### DATASET EXTRACT
::::::

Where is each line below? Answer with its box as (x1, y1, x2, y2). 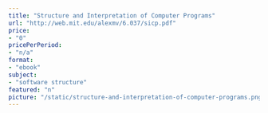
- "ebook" (8, 64, 41, 72)
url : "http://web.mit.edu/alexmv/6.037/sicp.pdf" (8, 19, 177, 27)
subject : (8, 71, 37, 79)
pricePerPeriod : (8, 41, 62, 49)
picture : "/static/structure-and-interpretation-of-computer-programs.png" (8, 93, 266, 101)
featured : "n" (8, 85, 56, 94)
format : (8, 56, 34, 64)
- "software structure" (8, 78, 88, 86)
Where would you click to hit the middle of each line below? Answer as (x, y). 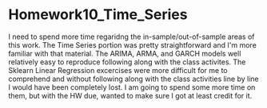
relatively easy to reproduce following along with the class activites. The (127, 62)
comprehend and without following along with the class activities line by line (133, 79)
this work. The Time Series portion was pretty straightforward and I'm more (133, 44)
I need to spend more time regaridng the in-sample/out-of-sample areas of (132, 37)
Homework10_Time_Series (98, 15)
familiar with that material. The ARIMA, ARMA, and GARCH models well (125, 53)
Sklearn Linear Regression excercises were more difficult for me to (118, 70)
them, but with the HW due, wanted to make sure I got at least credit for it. (130, 95)
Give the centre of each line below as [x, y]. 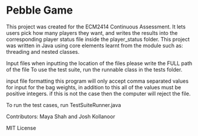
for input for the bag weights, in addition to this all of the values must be [94, 87]
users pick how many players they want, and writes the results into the [92, 33]
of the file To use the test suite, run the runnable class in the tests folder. [94, 69]
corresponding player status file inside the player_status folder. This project [98, 39]
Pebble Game [40, 10]
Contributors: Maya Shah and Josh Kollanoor [61, 116]
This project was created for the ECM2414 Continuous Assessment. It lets [96, 27]
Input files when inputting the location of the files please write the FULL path [99, 63]
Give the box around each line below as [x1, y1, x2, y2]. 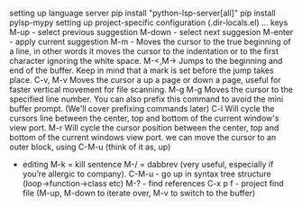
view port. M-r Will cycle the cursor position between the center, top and [9, 122, 279, 133]
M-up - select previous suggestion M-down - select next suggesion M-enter [9, 27, 294, 37]
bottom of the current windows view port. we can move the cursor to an [9, 132, 277, 142]
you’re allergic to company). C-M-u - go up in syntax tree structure [22, 168, 272, 179]
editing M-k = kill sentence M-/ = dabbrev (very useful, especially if [22, 159, 274, 169]
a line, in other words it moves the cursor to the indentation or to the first [9, 46, 279, 57]
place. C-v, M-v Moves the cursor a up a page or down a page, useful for [9, 75, 281, 85]
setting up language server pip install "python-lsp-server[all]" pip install [9, 8, 277, 18]
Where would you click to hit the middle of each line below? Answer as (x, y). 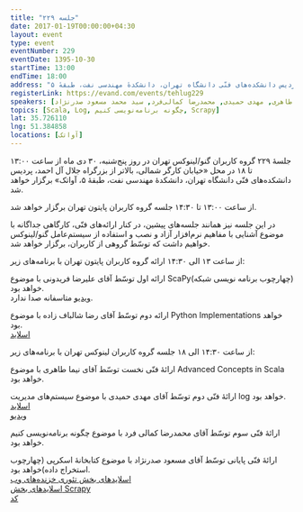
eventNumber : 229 (43, 51)
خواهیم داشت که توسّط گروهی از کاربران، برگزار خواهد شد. (110, 243)
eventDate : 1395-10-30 (53, 59)
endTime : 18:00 (39, 77)
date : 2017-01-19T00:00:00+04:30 (73, 26)
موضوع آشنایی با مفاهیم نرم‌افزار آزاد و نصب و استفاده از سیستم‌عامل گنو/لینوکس (147, 233)
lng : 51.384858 (39, 127)
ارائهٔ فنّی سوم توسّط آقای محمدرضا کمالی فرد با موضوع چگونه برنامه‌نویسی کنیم (145, 433)
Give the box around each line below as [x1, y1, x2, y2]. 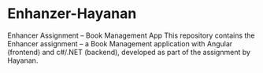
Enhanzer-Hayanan [7, 5, 137, 23]
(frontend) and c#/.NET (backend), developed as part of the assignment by [7, 47, 251, 57]
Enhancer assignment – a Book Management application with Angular [7, 38, 233, 48]
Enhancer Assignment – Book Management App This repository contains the [7, 31, 255, 40]
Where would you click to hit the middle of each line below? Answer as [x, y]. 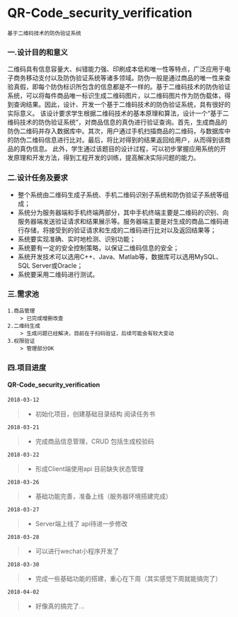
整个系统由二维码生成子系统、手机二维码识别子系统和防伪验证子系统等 [120, 194]
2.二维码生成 [24, 326]
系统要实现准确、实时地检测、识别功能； [76, 239]
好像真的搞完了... [60, 606]
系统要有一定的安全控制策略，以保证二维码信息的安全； [98, 248]
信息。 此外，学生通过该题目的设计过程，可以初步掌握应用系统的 [126, 149]
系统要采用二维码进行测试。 [58, 274]
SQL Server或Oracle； [50, 265]
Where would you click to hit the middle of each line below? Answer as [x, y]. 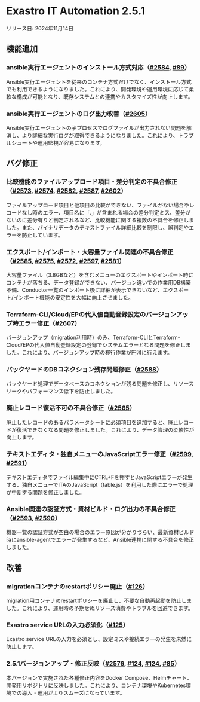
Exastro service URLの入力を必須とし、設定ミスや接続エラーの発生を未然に [99, 639]
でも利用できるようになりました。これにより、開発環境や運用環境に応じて [98, 89]
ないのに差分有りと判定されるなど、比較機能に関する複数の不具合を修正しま [100, 220]
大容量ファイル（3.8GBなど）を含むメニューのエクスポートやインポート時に [100, 275]
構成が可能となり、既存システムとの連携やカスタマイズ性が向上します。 [105, 96]
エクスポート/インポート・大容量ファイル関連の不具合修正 [90, 252]
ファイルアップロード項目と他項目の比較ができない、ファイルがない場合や [98, 205]
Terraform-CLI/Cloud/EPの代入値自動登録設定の [76, 314]
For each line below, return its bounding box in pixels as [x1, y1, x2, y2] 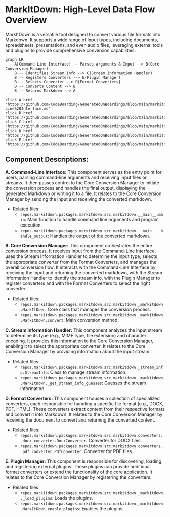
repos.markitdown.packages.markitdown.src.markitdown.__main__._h [20, 228, 163, 233]
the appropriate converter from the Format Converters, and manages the [5, 258, 157, 265]
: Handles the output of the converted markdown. [47, 233, 150, 239]
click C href [5, 119, 33, 124]
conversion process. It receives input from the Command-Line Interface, [5, 248, 156, 254]
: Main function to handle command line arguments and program [24, 216, 159, 222]
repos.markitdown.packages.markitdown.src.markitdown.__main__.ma [20, 212, 163, 217]
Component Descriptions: [5, 155, 89, 164]

::::::

### EXERCISE BRIEF
Once the line containing "pricePerPeriod : (8, 41, 62, 49)" has been located, transcribe exactly and only every line from the first line of the entries through it, excluding pictures.

### ANSWER TO THE EXERCISE
Where is each line below? Answer with its box as (x1, y1, x2, y2). 
- "ebook" (8, 64, 41, 72)
url : "http://web.mit.edu/alexmv/6.037/sicp.pdf" (8, 19, 177, 27)
subject : (8, 71, 37, 79)
pricePerPeriod : (8, 41, 62, 49)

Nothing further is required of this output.